WHAT IS BEING ASKED:
Gather every line below where "window" appears.

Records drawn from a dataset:
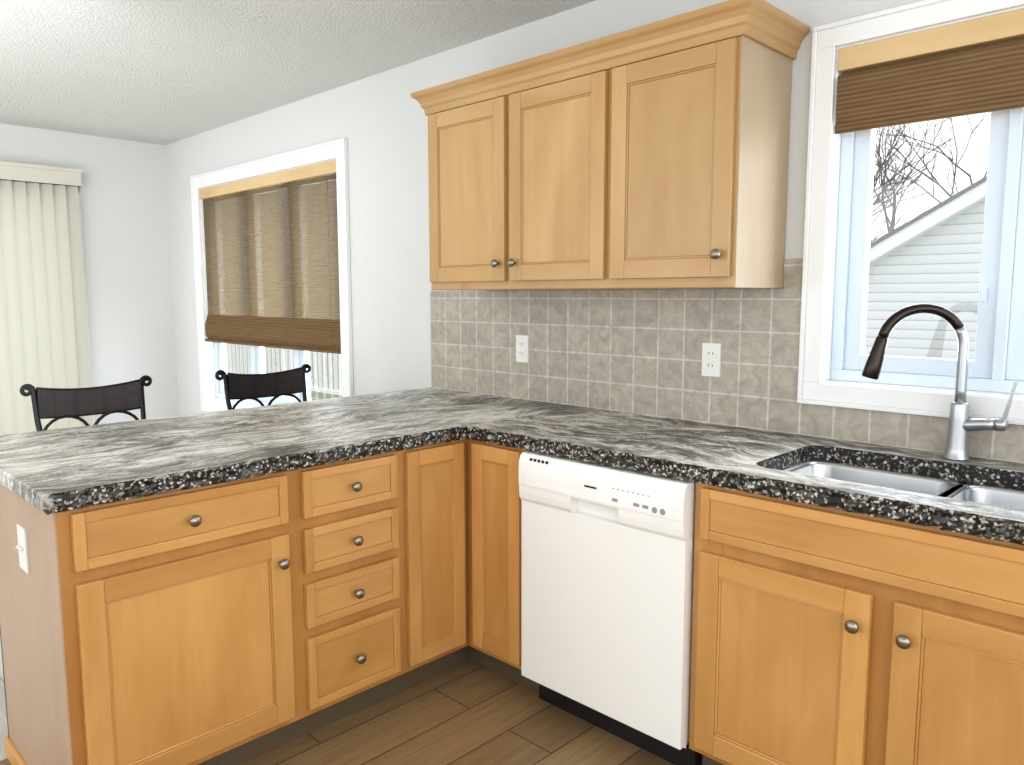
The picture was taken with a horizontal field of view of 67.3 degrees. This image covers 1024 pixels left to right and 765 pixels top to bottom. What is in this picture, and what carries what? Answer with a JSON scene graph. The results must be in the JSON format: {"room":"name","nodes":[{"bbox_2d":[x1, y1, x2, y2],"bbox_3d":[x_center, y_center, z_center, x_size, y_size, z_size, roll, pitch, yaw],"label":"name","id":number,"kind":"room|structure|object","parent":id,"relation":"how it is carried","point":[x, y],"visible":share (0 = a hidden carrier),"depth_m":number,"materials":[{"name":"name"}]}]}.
{"room":"kitchen","nodes":[
{"label":"kitchen","id":0,"kind":"room"},
{"bbox_2d":[0,123,178,423],"bbox_3d":[-4.546,-0.307,3.897,0.140,2.460,5.540,6,9,44],"label":"wall","id":1,"kind":"structure","parent":0,"point":[125,229],"depth_m":5.54,"materials":[{"name":"white paint"}]},
{"bbox_2d":[0,161,92,434],"bbox_3d":[-3.627,-0.278,4.650,0.100,2.180,1.986,6,9,44],"label":"vertical blinds","id":2,"kind":"object","parent":1,"relation":"attached to","point":[43,333],"visible":0.67,"depth_m":5.11,"materials":[{"name":"beige fabric"}]},
{"bbox_2d":[78,188,93,423],"bbox_3d":[-3.695,-0.235,4.757,0.136,2.120,1.940,6,9,44],"label":"door frame","id":3,"kind":"structure","parent":1,"relation":"attached to","point":[85,291],"depth_m":5.36,"materials":[{"name":"white wood"}]},
{"bbox_2d":[0,0,595,144],"bbox_3d":[-1.817,-1.292,1.204,7.630,0.100,5.680,6,9,44],"label":"ceiling","id":4,"kind":"structure","parent":0,"point":[162,72],"depth_m":3.49,"materials":[{"name":"white paint"}]},
{"bbox_2d":[0,638,701,764],"bbox_3d":[-1.814,1.242,1.493,7.350,0.080,5.400,6,9,44],"label":"floor","id":5,"kind":"structure","parent":0,"point":[469,712],"depth_m":2.40,"materials":[{"name":"brown wood"}]},
{"bbox_2d":[20,375,151,430],"bbox_3d":[-1.528,0.516,2.977,0.500,1.029,0.487,6,9,44],"label":"bar stool","id":6,"kind":"object","parent":5,"relation":"on","point":[56,404],"visible":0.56,"depth_m":3.08,"materials":[{"name":"black metal"}]},
{"bbox_2d":[0,468,315,764],"bbox_3d":[-1.056,0.678,2.251,0.645,0.868,0.624,6,9,44],"label":"base cabinet","id":7,"kind":"object","parent":5,"relation":"on","point":[238,622],"depth_m":2.01,"materials":[{"name":"brown wood"}]},
{"bbox_2d":[16,524,29,573],"bbox_3d":[-1.260,0.427,1.973,0.070,0.115,0.016,6,9,44],"label":"light switch","id":8,"kind":"object","parent":7,"relation":"attached to","point":[22,546],"visible":0.98,"depth_m":1.96,"materials":[{"name":"white plastic"}]},
{"bbox_2d":[0,399,463,514],"bbox_3d":[-0.945,0.189,2.496,0.958,0.047,1.260,6,9,44],"label":"countertop","id":9,"kind":"structure","parent":7,"relation":"on","point":[47,472],"depth_m":2.29,"materials":[{"name":"grey stone"}]},
{"bbox_2d":[215,364,310,409],"bbox_3d":[-0.997,0.454,3.517,0.500,1.029,0.487,6,9,44],"label":"bar stool","id":10,"kind":"object","parent":5,"relation":"on","point":[274,385],"visible":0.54,"depth_m":3.62,"materials":[{"name":"black metal"}]},
{"bbox_2d":[308,450,407,728],"bbox_3d":[-0.709,0.638,2.594,0.630,0.868,0.356,6,9,44],"label":"base cabinet","id":11,"kind":"object","parent":5,"relation":"on","point":[358,508],"depth_m":2.39,"materials":[{"name":"brown wood"}]},
{"bbox_2d":[404,439,471,686],"bbox_3d":[-0.487,0.612,2.821,0.630,0.868,0.280,6,9,44],"label":"base cabinet","id":12,"kind":"object","parent":5,"relation":"on","point":[438,596],"depth_m":2.62,"materials":[{"name":"brown wood"}]},
{"bbox_2d":[472,647,483,665],"bbox_3d":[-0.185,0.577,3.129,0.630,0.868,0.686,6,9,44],"label":"toe kick","id":13,"kind":"object","parent":5,"relation":"on","point":[477,656],"depth_m":2.85,"materials":[{"name":"brown wood"}]},
{"bbox_2d":[518,451,697,764],"bbox_3d":[0.452,0.651,2.505,0.605,0.861,0.620,6,9,44],"label":"dishwasher","id":14,"kind":"object","parent":5,"relation":"on","point":[607,570],"visible":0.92,"depth_m":2.25,"materials":[{"name":"white metal"}]},
{"bbox_2d":[467,439,1023,764],"bbox_3d":[0.967,0.701,2.030,2.597,0.868,0.660,6,9,44],"label":"base cabinet","id":15,"kind":"object","parent":5,"relation":"on","point":[824,636],"visible":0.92,"depth_m":1.83,"materials":[{"name":"brown wood"}]},
{"bbox_2d":[331,387,1023,545],"bbox_3d":[0.639,0.210,2.294,3.510,0.047,0.662,6,9,44],"label":"countertop","id":16,"kind":"structure","parent":15,"relation":"on","point":[749,460],"depth_m":2.22,"materials":[{"name":"grey stone"}]},
{"bbox_2d":[782,461,1023,509],"bbox_3d":[1.043,0.379,1.915,0.803,0.202,0.429,6,9,44],"label":"double-bowl sink","id":17,"kind":"object","parent":16,"relation":"in","point":[997,496],"visible":0.25,"depth_m":2.11,"materials":[{"name":"grey metal"}]},
{"bbox_2d":[862,303,1016,460],"bbox_3d":[1.143,0.000,2.064,0.344,0.422,0.183,6,9,44],"label":"gooseneck faucet","id":18,"kind":"object","parent":16,"relation":"on","point":[961,424],"visible":1,"depth_m":2.07,"materials":[{"name":"silver metal"}]},
{"bbox_2d":[165,0,921,414],"bbox_3d":[0.118,-0.246,3.319,7.630,2.460,0.140,6,9,44],"label":"wall","id":19,"kind":"structure","parent":0,"point":[379,122],"depth_m":3.87,"materials":[{"name":"white paint"}]},
{"bbox_2d":[190,138,353,411],"bbox_3d":[-1.509,-0.551,4.863,1.900,1.650,0.165,6,9,44],"label":"dining window","id":20,"kind":"structure","parent":19,"relation":"in","point":[213,360],"depth_m":4.79,"materials":[{"name":"white wood"}]},
{"bbox_2d":[199,160,340,377],"bbox_3d":[-1.547,-0.557,4.824,1.700,1.431,0.064,6,9,44],"label":"bamboo shade","id":21,"kind":"object","parent":20,"relation":"attached to","point":[272,260],"visible":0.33,"depth_m":4.71,"materials":[{"name":"brown fabric"}]},
{"bbox_2d":[419,44,626,289],"bbox_3d":[0.123,-0.726,2.920,0.995,0.737,0.338,6,9,44],"label":"upper cabinet","id":22,"kind":"object","parent":19,"relation":"attached to","point":[527,172],"depth_m":2.74,"materials":[{"name":"brown wood"}]},
{"bbox_2d":[623,12,798,288],"bbox_3d":[0.566,-0.678,2.491,0.528,0.737,0.338,6,9,44],"label":"upper cabinet","id":23,"kind":"object","parent":19,"relation":"attached to","point":[654,155],"depth_m":2.31,"materials":[{"name":"brown wood"}]},
{"bbox_2d":[430,258,1023,462],"bbox_3d":[0.867,-0.117,2.492,3.510,0.559,0.008,6,9,44],"label":"tile backsplash","id":24,"kind":"structure","parent":19,"relation":"attached to","point":[635,351],"depth_m":2.80,"materials":[{"name":"beige tile"}]},
{"bbox_2d":[516,335,528,362],"bbox_3d":[0.043,-0.144,3.286,0.070,0.115,0.009,6,9,44],"label":"outlet","id":25,"kind":"object","parent":24,"relation":"attached to","point":[522,348],"visible":1,"depth_m":3.28,"materials":[{"name":"white plastic"}]},
{"bbox_2d":[702,343,720,376],"bbox_3d":[0.689,-0.078,2.660,0.070,0.115,0.010,6,9,44],"label":"outlet","id":26,"kind":"object","parent":24,"relation":"attached to","point":[711,359],"visible":1,"depth_m":2.65,"materials":[{"name":"white plastic"}]},
{"bbox_2d":[797,0,1023,424],"bbox_3d":[1.344,-0.468,2.073,1.064,1.144,0.165,6,9,44],"label":"window","id":27,"kind":"structure","parent":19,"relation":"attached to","point":[833,355],"depth_m":2.28,"materials":[{"name":"white wood"}]},
{"bbox_2d":[834,8,1023,133],"bbox_3d":[1.308,-0.834,1.994,0.910,0.247,0.059,6,9,44],"label":"bamboo shade","id":28,"kind":"object","parent":27,"relation":"attached to","point":[970,67],"visible":1,"depth_m":2.11,"materials":[{"name":"brown wood"}]},
{"label":"outside","id":29,"kind":"structure","parent":0,"visible":0},
{"bbox_2d":[228,344,340,398],"bbox_3d":[3.759,1.438,6.871,80.000,0.100,70.000,6,9,44],"label":"lawn","id":30,"kind":"structure","parent":29,"point":[319,394],"depth_m":21.91,"materials":[{"name":"green"}]},
{"bbox_2d":[226,343,341,400],"bbox_3d":[-4.418,0.115,10.174,11.500,1.800,3.100,6,9,44],"label":"deck railing","id":31,"kind":"object","parent":30,"relation":"on","point":[287,363],"depth_m":10.89,"materials":[{"name":"white wood"}]},
{"bbox_2d":[865,176,986,359],"bbox_3d":[10.797,-1.607,10.045,9.300,5.218,9.320,6,9,44],"label":"house","id":32,"kind":"structure","parent":30,"relation":"on","point":[969,243],"depth_m":9.40,"materials":[{"name":"white"}]},
{"bbox_2d":[870,112,989,243],"bbox_3d":[13.071,-5.758,27.278,23.012,9.476,6.466,6,9,44],"label":"bare trees","id":33,"kind":"object","parent":30,"relation":"on","point":[893,180],"depth_m":25.60,"materials":[{"name":"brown plant"}]}
]}

TASK SOLUTION:
{"bbox_2d":[190,138,353,411],"bbox_3d":[-1.509,-0.551,4.863,1.900,1.650,0.165,6,9,44],"label":"dining window","id":20,"kind":"structure","parent":19,"relation":"in","point":[213,360],"depth_m":4.79,"materials":[{"name":"white wood"}]},
{"bbox_2d":[797,0,1023,424],"bbox_3d":[1.344,-0.468,2.073,1.064,1.144,0.165,6,9,44],"label":"window","id":27,"kind":"structure","parent":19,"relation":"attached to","point":[833,355],"depth_m":2.28,"materials":[{"name":"white wood"}]},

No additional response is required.